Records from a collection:
┄┄┄┄┄┄┄┄┄┄
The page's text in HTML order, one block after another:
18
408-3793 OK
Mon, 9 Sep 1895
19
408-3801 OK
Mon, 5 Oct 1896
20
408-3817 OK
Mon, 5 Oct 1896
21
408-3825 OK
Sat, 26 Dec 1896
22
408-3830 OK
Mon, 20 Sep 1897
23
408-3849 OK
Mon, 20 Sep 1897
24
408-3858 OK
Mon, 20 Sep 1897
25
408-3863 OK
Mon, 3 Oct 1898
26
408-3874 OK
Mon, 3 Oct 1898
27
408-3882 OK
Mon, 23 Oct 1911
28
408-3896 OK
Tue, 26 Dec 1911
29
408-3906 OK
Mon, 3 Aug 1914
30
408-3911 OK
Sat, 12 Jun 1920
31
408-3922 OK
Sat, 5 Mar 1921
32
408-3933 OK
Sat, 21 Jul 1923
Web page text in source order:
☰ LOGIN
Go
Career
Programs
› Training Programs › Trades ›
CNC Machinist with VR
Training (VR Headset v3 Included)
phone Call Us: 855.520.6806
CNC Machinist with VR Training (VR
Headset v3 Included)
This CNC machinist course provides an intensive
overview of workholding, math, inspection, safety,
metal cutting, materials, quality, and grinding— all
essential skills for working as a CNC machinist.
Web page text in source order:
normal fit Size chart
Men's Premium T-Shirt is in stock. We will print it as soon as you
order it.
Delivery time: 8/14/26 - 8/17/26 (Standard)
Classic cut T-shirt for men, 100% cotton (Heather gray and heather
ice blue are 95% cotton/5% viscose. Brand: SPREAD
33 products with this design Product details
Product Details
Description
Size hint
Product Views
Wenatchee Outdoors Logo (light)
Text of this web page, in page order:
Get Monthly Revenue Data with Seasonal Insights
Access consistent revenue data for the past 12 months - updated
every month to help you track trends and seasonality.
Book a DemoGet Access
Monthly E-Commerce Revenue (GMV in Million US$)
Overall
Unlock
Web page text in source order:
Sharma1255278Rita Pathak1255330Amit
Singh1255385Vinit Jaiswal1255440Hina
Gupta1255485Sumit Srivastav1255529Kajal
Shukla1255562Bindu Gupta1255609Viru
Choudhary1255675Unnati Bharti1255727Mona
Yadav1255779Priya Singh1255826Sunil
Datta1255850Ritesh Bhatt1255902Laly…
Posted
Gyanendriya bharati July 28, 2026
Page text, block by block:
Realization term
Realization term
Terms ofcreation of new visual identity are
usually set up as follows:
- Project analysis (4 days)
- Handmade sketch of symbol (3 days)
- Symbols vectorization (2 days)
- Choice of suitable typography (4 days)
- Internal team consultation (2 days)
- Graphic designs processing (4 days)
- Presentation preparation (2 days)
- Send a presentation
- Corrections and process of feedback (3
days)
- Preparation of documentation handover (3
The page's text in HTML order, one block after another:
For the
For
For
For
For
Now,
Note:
┄┄┄┄┄┄┄┄┄┄
_DIRECTIONS FOR THIS TASK:_ Reproduce each entry above exactly, keeping every character.

_TASK ANSWER:_
The page's text in HTML order, one block after another:
18
408-3793 OK
Mon, 9 Sep 1895
19
408-3801 OK
Mon, 5 Oct 1896
20
408-3817 OK
Mon, 5 Oct 1896
21
408-3825 OK
Sat, 26 Dec 1896
22
408-3830 OK
Mon, 20 Sep 1897
23
408-3849 OK
Mon, 20 Sep 1897
24
408-3858 OK
Mon, 20 Sep 1897
25
408-3863 OK
Mon, 3 Oct 1898
26
408-3874 OK
Mon, 3 Oct 1898
27
408-3882 OK
Mon, 23 Oct 1911
28
408-3896 OK
Tue, 26 Dec 1911
29
408-3906 OK
Mon, 3 Aug 1914
30
408-3911 OK
Sat, 12 Jun 1920
31
408-3922 OK
Sat, 5 Mar 1921
32
408-3933 OK
Sat, 21 Jul 1923
Web page text in source order:
☰ LOGIN
Go
Career
Programs
› Training Programs › Trades ›
CNC Machinist with VR
Training (VR Headset v3 Included)
phone Call Us: 855.520.6806
CNC Machinist with VR Training (VR
Headset v3 Included)
This CNC machinist course provides an intensive
overview of workholding, math, inspection, safety,
metal cutting, materials, quality, and grinding— all
essential skills for working as a CNC machinist.
Web page text in source order:
normal fit Size chart
Men's Premium T-Shirt is in stock. We will print it as soon as you
order it.
Delivery time: 8/14/26 - 8/17/26 (Standard)
Classic cut T-shirt for men, 100% cotton (Heather gray and heather
ice blue are 95% cotton/5% viscose. Brand: SPREAD
33 products with this design Product details
Product Details
Description
Size hint
Product Views
Wenatchee Outdoors Logo (light)
Text of this web page, in page order:
Get Monthly Revenue Data with Seasonal Insights
Access consistent revenue data for the past 12 months - updated
every month to help you track trends and seasonality.
Book a DemoGet Access
Monthly E-Commerce Revenue (GMV in Million US$)
Overall
Unlock
Web page text in source order:
Sharma1255278Rita Pathak1255330Amit
Singh1255385Vinit Jaiswal1255440Hina
Gupta1255485Sumit Srivastav1255529Kajal
Shukla1255562Bindu Gupta1255609Viru
Choudhary1255675Unnati Bharti1255727Mona
Yadav1255779Priya Singh1255826Sunil
Datta1255850Ritesh Bhatt1255902Laly…
Posted
Gyanendriya bharati July 28, 2026
Page text, block by block:
Realization term
Realization term
Terms ofcreation of new visual identity are
usually set up as follows:
- Project analysis (4 days)
- Handmade sketch of symbol (3 days)
- Symbols vectorization (2 days)
- Choice of suitable typography (4 days)
- Internal team consultation (2 days)
- Graphic designs processing (4 days)
- Presentation preparation (2 days)
- Send a presentation
- Corrections and process of feedback (3
days)
- Preparation of documentation handover (3
The page's text in HTML order, one block after another:
For the
For
For
For
For
Now,
Note:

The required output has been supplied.